**What this task involves:** Retype exactly the span of lines below from the one with "integration. Just as" through the one with "Uso masculino y femenino [111, 9]". Do not include pictures.
::::::
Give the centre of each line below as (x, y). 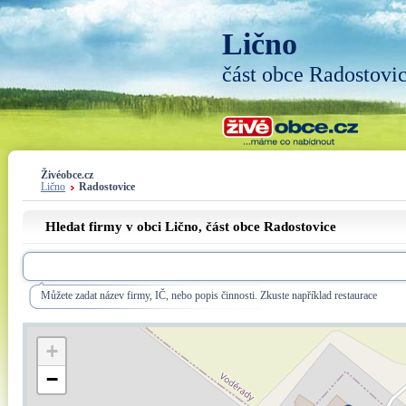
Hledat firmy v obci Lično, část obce (155, 227)
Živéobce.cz (67, 175)
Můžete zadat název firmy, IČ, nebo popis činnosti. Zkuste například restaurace (209, 296)
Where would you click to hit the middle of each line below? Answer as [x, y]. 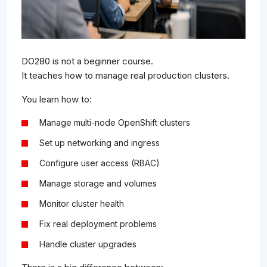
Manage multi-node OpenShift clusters [115, 123]
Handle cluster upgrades [88, 244]
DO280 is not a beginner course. [87, 61]
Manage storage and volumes [98, 184]
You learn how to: [57, 100]
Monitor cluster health [82, 204]
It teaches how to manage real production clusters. [125, 76]
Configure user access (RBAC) [100, 163]
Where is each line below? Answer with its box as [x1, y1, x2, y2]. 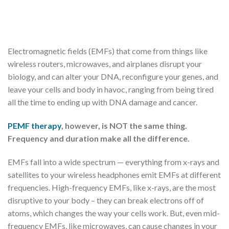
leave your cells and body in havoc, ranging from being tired [8, 84, 214, 94]
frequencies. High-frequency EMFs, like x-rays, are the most [8, 182, 216, 192]
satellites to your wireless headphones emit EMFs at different [8, 169, 221, 179]
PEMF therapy [8, 120, 61, 130]
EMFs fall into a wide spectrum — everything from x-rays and [8, 156, 219, 167]
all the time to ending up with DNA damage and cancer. [8, 97, 197, 107]
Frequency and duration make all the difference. [8, 133, 190, 143]
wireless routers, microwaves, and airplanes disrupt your [8, 59, 202, 68]
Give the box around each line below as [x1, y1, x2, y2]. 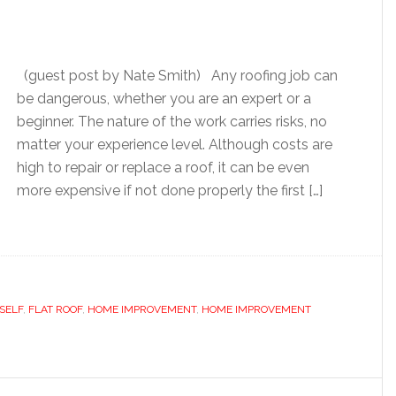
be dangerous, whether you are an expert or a [17, 90, 311, 107]
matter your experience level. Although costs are [17, 136, 332, 153]
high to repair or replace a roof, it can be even [17, 159, 309, 176]
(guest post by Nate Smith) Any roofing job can [17, 67, 338, 84]
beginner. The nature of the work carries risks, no [17, 113, 327, 130]
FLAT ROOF [28, 303, 82, 316]
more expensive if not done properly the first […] [17, 182, 323, 199]
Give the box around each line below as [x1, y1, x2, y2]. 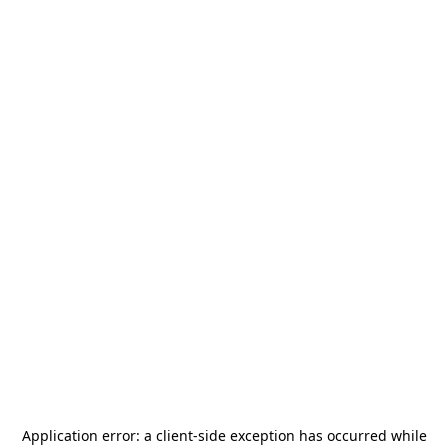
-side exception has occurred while [192, 426, 427, 445]
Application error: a [21, 426, 156, 445]
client [155, 426, 193, 445]
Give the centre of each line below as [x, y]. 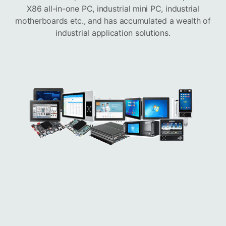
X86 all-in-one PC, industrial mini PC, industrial [113, 9]
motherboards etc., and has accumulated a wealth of [113, 21]
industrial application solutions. [113, 33]
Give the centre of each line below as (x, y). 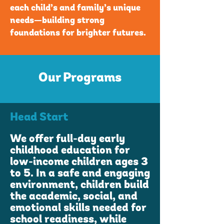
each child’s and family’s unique (75, 8)
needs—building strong (57, 21)
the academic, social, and (74, 197)
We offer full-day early (67, 139)
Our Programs (80, 78)
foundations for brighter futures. (78, 33)
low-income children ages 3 (79, 162)
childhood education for (70, 151)
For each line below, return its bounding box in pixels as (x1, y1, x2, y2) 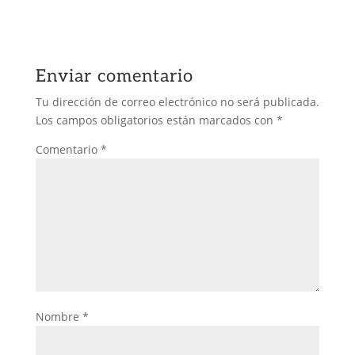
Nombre (35, 309, 82, 324)
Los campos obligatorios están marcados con (35, 113, 277, 128)
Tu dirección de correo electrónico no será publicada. (35, 94, 319, 109)
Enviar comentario (35, 66, 193, 86)
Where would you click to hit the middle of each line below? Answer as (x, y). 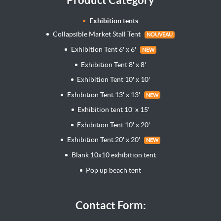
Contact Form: (110, 205)
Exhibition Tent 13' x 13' (103, 94)
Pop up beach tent (114, 170)
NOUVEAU (159, 35)
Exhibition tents (113, 21)
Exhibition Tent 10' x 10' (114, 80)
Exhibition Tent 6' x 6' (103, 49)
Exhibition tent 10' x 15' (114, 110)
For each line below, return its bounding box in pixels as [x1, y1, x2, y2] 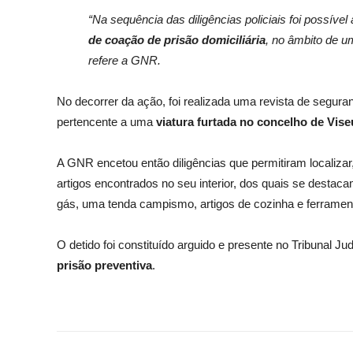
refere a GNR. [88, 54, 164, 68]
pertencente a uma [57, 115, 156, 129]
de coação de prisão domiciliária [88, 33, 266, 47]
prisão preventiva [57, 258, 152, 273]
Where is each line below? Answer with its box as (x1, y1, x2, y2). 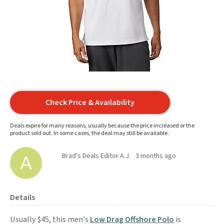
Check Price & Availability (45, 97, 134, 108)
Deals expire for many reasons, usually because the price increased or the (10, 121, 194, 130)
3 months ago (135, 151, 176, 161)
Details (10, 192, 35, 203)
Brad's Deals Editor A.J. (62, 151, 130, 161)
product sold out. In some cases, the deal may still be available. (10, 129, 169, 137)
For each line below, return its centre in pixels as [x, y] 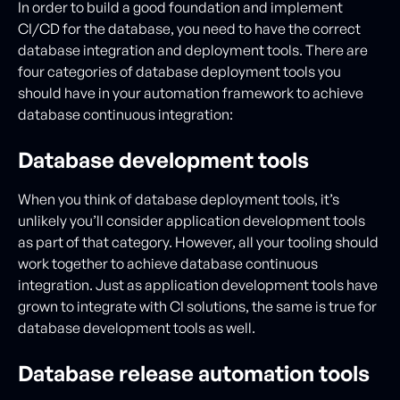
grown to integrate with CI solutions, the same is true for [197, 306]
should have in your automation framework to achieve [191, 92]
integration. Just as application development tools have [198, 284]
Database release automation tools [194, 373]
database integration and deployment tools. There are [193, 50]
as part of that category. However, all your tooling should [198, 242]
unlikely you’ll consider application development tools [192, 220]
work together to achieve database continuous [168, 263]
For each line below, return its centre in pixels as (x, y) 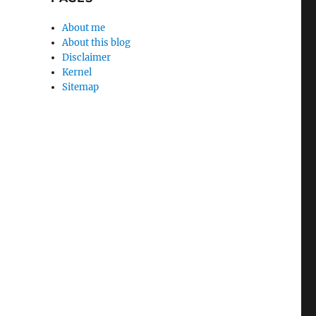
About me (84, 28)
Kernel (77, 72)
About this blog (97, 43)
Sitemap (81, 87)
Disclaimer (87, 57)
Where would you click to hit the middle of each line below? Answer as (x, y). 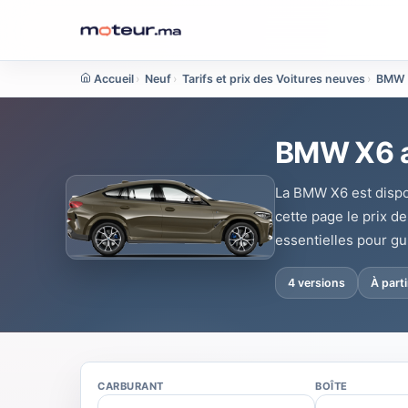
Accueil (112, 79)
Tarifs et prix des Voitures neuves (274, 79)
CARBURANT (131, 386)
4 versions (316, 283)
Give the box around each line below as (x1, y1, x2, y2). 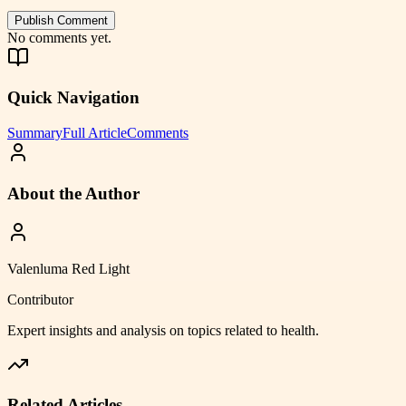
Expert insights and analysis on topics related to (7, 322, 281, 338)
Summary (7, 125, 63, 141)
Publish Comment (14, 13, 108, 27)
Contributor (7, 291, 73, 307)
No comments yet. (7, 29, 111, 45)
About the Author (7, 183, 140, 203)
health (281, 322, 315, 338)
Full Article (63, 125, 127, 141)
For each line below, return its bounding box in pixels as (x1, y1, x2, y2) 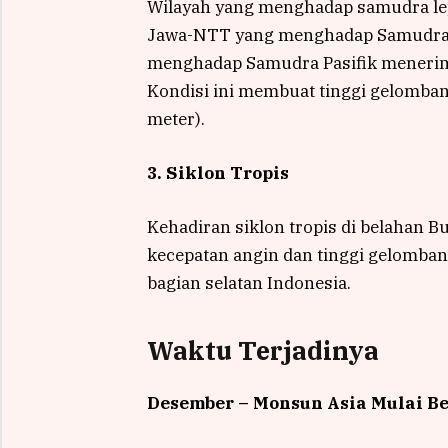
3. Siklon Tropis (146, 162, 289, 185)
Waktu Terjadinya (146, 333, 379, 367)
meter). (146, 107, 205, 130)
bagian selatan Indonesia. (146, 272, 351, 295)
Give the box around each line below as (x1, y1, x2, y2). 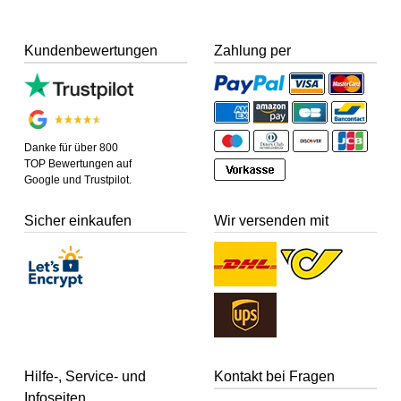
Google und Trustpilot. (24, 173, 132, 186)
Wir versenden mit (214, 212, 328, 228)
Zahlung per (214, 43, 291, 59)
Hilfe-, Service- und (24, 369, 147, 385)
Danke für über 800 (24, 141, 119, 154)
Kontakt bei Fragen (214, 369, 335, 385)
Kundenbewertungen (24, 43, 158, 59)
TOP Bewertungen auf (24, 157, 132, 170)
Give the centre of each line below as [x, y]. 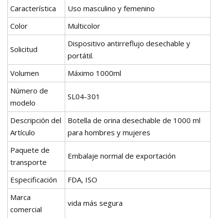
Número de [29, 91]
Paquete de [30, 150]
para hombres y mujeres [109, 133]
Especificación [34, 180]
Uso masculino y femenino [111, 9]
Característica [33, 9]
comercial [26, 209]
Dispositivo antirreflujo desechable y [129, 44]
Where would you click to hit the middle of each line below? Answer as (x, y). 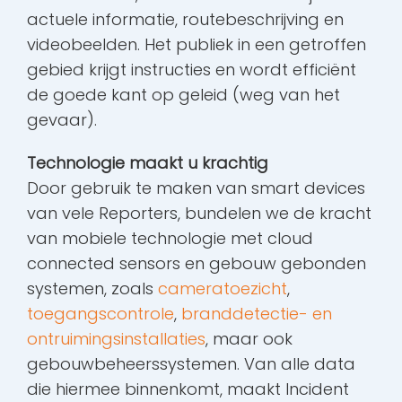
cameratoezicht (223, 289)
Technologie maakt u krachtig (148, 163)
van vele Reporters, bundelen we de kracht (199, 214)
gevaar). (62, 120)
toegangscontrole (100, 314)
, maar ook (249, 339)
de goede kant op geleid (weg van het (184, 95)
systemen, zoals (92, 289)
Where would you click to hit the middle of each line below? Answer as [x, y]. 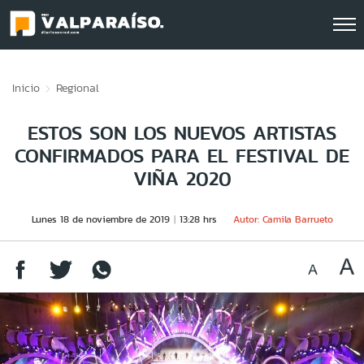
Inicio [26, 88]
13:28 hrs [198, 219]
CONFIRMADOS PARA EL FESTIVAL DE [182, 156]
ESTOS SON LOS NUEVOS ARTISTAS [182, 133]
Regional [78, 88]
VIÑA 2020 [182, 178]
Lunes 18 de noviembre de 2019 [100, 219]
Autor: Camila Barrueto [283, 219]
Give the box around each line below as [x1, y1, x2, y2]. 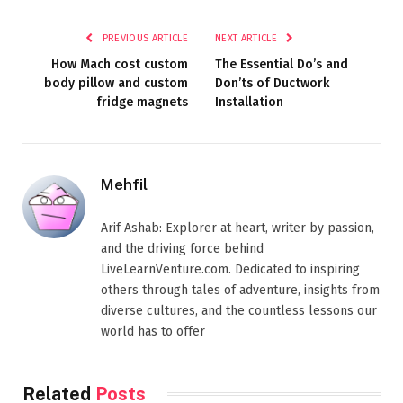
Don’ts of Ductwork [215, 75, 329, 91]
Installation [215, 94, 283, 110]
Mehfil [101, 175, 148, 193]
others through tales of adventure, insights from [101, 282, 380, 298]
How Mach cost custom [51, 56, 188, 72]
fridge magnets [96, 94, 188, 110]
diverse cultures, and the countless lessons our [101, 302, 377, 318]
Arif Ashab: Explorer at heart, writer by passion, [101, 219, 374, 236]
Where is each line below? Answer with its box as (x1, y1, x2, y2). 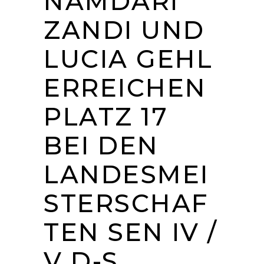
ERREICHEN (44, 72, 207, 103)
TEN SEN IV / (44, 216, 218, 247)
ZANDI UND (44, 14, 205, 45)
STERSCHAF (44, 187, 209, 219)
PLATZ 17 (44, 101, 169, 132)
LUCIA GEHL (44, 43, 213, 74)
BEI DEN (44, 130, 159, 161)
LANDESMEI (44, 159, 209, 190)
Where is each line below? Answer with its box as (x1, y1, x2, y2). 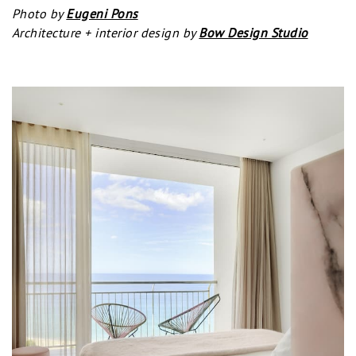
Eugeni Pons (66, 5, 138, 21)
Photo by (12, 5, 67, 21)
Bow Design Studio (199, 24, 308, 41)
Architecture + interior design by (12, 24, 199, 41)
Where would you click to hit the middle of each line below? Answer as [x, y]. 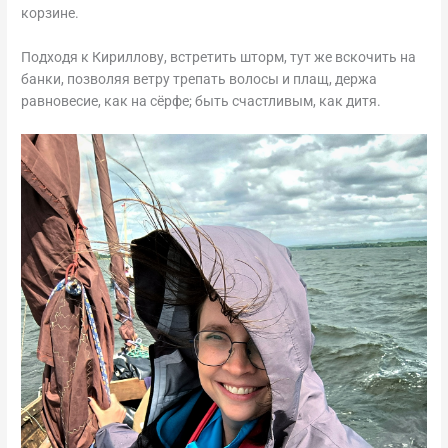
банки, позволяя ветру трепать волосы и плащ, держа [199, 78]
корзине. [50, 13]
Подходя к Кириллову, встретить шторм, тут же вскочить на [219, 56]
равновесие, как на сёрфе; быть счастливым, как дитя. [201, 100]
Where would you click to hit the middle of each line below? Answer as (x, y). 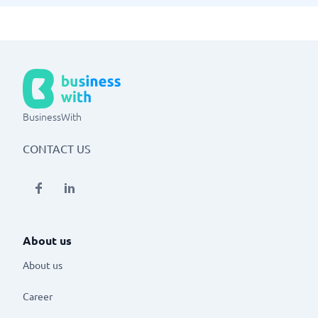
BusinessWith (52, 116)
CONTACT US (57, 148)
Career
::::::
**Answer to this task:**
integration. Just as application development tools have [198, 284]
Database release automation tools [194, 373]
database integration and deployment tools. There are [193, 50]
as part of that category. However, all your tooling should [198, 242]
unlikely you’ll consider application development tools [192, 220]
work together to achieve database continuous [168, 263]
For each line below, return its centre in pixels as (x, y) 
About me (84, 28)
Kernel (77, 72)
About this blog (97, 43)
Sitemap (81, 87)
Disclaimer (87, 57)
Where would you click to hit the middle of each line below? Answer as (x, y). 
Accueil (112, 79)
Tarifs et prix des Voitures neuves (274, 79)
CARBURANT (131, 386)
4 versions (316, 283)
Give the box around each line below as (x1, y1, x2, y2). 
Expert insights and analysis on topics related to (7, 322, 281, 338)
Summary (7, 125, 63, 141)
Publish Comment (14, 13, 108, 27)
Contributor (7, 291, 73, 307)
No comments yet. (7, 29, 111, 45)
About the Author (7, 183, 140, 203)
health (281, 322, 315, 338)
Full Article (63, 125, 127, 141)
For each line below, return its bounding box in pixels as (x1, y1, x2, y2) 
3. Siklon Tropis (146, 162, 289, 185)
Waktu Terjadinya (146, 333, 379, 367)
meter). (146, 107, 205, 130)
bagian selatan Indonesia. (146, 272, 351, 295)
Give the box around each line below as (x1, y1, x2, y2). 
Google und Trustpilot. (24, 173, 132, 186)
Wir versenden mit (214, 212, 328, 228)
Zahlung per (214, 43, 291, 59)
Hilfe-, Service- und (24, 369, 147, 385)
Danke für über 800 (24, 141, 119, 154)
Kontakt bei Fragen (214, 369, 335, 385)
Kundenbewertungen (24, 43, 158, 59)
TOP Bewertungen auf (24, 157, 132, 170)
Give the centre of each line below as [x, y]. 
Número de [29, 91]
Paquete de [30, 150]
para hombres y mujeres [109, 133]
Especificación [34, 180]
Uso masculino y femenino [111, 9]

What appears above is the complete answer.